Many middle school students also go on easy overnight field trips. These include a one-night campout at Government Canyon State Natural Area in fourth grade, a cabin trip to Lake LBJ in Marble Falls in fifth grade, Nature’s Classroom Institute in New Ulm for sixth graders, Hunt, TX for seventh graders, and Yellowstone National Park for eighth graders.

===Music program===
Students in grades K-7 have regularly scheduled music classes which develop an appreciation for music history, performance and theory. Said courses of music are based upon exploration, participation and experimentation. Students are provided opportunities for performance that include class instruction with various instruments, including xylophones, recorders, guitars, and percussion instruments. Semester-long Rock Lab and Rock Band electives were recently added as a way for music-loving Upper School students to earn an art credit.

===Athletics===
In 1998 and 1999, the varsity girls' volleyball team won the TAPPS 5-A State Championship. Though not in the same conference for varsity sports, the school's traditional athletic rival is Saint Mary's Hall, which was once located immediately adjacent to Keystone, on the campus now occupied by the San Antonio Academy. As they are generally regarded among the most preeminent private schools in South Texas, the rivalry has become fierce, and the annual middle school basketball, volleyball and lacrosse games between the two schools are played with great passion by both sides. Due to size differences, the Upper Schools do not generally compete against one another. In recent years, other sports have been emerging. In early Autumn, from September through October, the Middle School Cross Country team competes. Tennis and golf teams have also been organized. Also in 2007-2008 and 2008–2009 the 7th grade then 8th grade boys basketball team won back to back league championships with a record of 26-2 over those two years. 2008-2009 Men's Soccer Team went to the State Championship and finished second in state in the TAPPS 3-A league. Girls 7th grade basketball team won league championship in 2008-2009 as well. In addition to the sports offered below, students can participate on solo teams under Keystone's name.

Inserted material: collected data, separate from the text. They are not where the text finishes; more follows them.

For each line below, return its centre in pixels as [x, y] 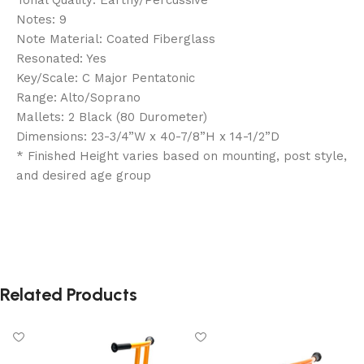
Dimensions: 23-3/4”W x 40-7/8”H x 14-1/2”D [148, 136]
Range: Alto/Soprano [78, 97]
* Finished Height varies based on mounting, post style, [182, 156]
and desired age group [84, 175]
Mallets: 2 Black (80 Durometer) [112, 117]
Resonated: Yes [61, 58]
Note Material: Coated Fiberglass [116, 39]
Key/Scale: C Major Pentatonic [106, 78]
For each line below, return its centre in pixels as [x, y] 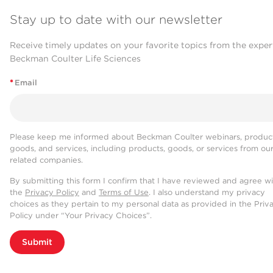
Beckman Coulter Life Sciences [75, 59]
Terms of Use [124, 192]
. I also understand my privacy [207, 192]
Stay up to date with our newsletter [116, 20]
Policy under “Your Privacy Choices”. [81, 215]
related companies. [46, 160]
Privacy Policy [52, 192]
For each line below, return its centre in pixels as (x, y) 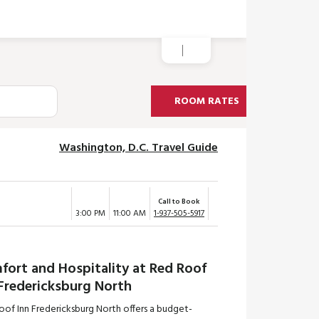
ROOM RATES (207, 101)
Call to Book (179, 202)
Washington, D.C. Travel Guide (138, 148)
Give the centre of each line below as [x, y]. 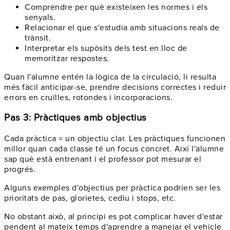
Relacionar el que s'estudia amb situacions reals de [122, 27]
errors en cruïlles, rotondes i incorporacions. [88, 97]
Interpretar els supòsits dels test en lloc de [106, 48]
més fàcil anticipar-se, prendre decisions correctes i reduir [115, 87]
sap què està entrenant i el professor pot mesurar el [103, 159]
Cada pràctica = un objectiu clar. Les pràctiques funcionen [115, 139]
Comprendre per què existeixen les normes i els [116, 7]
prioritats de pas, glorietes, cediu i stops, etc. [90, 198]
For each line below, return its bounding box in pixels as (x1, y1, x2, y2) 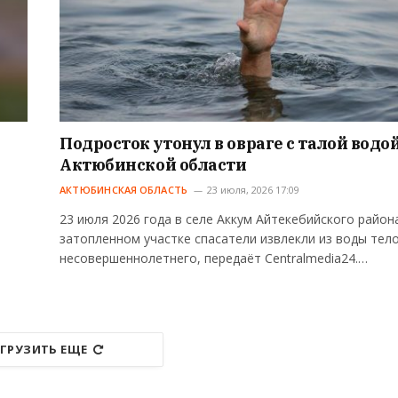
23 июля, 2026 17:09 (207, 183, 300, 197)
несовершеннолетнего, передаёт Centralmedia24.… (60, 250, 368, 267)
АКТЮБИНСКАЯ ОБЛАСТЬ (60, 183, 188, 197)
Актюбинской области (60, 155, 247, 176)
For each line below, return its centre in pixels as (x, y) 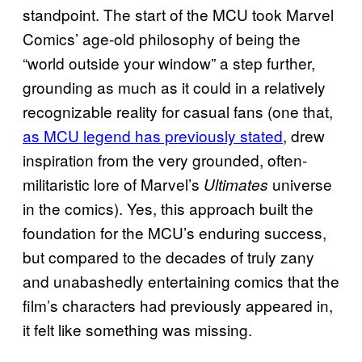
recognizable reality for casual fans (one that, (178, 111)
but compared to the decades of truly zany (168, 256)
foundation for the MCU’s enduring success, (175, 232)
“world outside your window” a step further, (169, 62)
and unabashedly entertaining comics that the (181, 280)
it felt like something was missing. (137, 329)
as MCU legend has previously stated (153, 135)
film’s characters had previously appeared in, (178, 305)

Fall Interscholastic Sports
- Girls' Volleyball
- Boys' Soccer

Winter Interscholastic Sports
- Basketball

Spring Interscholastic Sports
- Girls' Softball
- Boys' Baseball

The athletics program utilizes many facilities including:
- The Cobra Pit houses the basketball court.
- The Blacktop has a full, outdoor basketball and sport court.
- The Field at Basse and McCullough, commonly known as "Basse McCullough," is the site of soccer practices and games.
- Tony "Skipper" Martinez Softball Field is home to softball practices and home games.
- The Basin also serves as a soccer practice field.

===Theater===

Keystone offers a comprehensive theater arts program to all students from Kindergarten through 12th grade. Every grade level is allowed to participate in several productions each year. Keystone's theater arts program includes acting, public speaking, dance, and improvisation as well as behind-the-scenes activities such as set design, stage lighting, and audio mixing.

==Tuition==
Tuition to Keystone in the 2016–17 school year ranges from $15,060 for kindergarten to $19,355 for grades 9-12. Keystone offers need-based financial aid.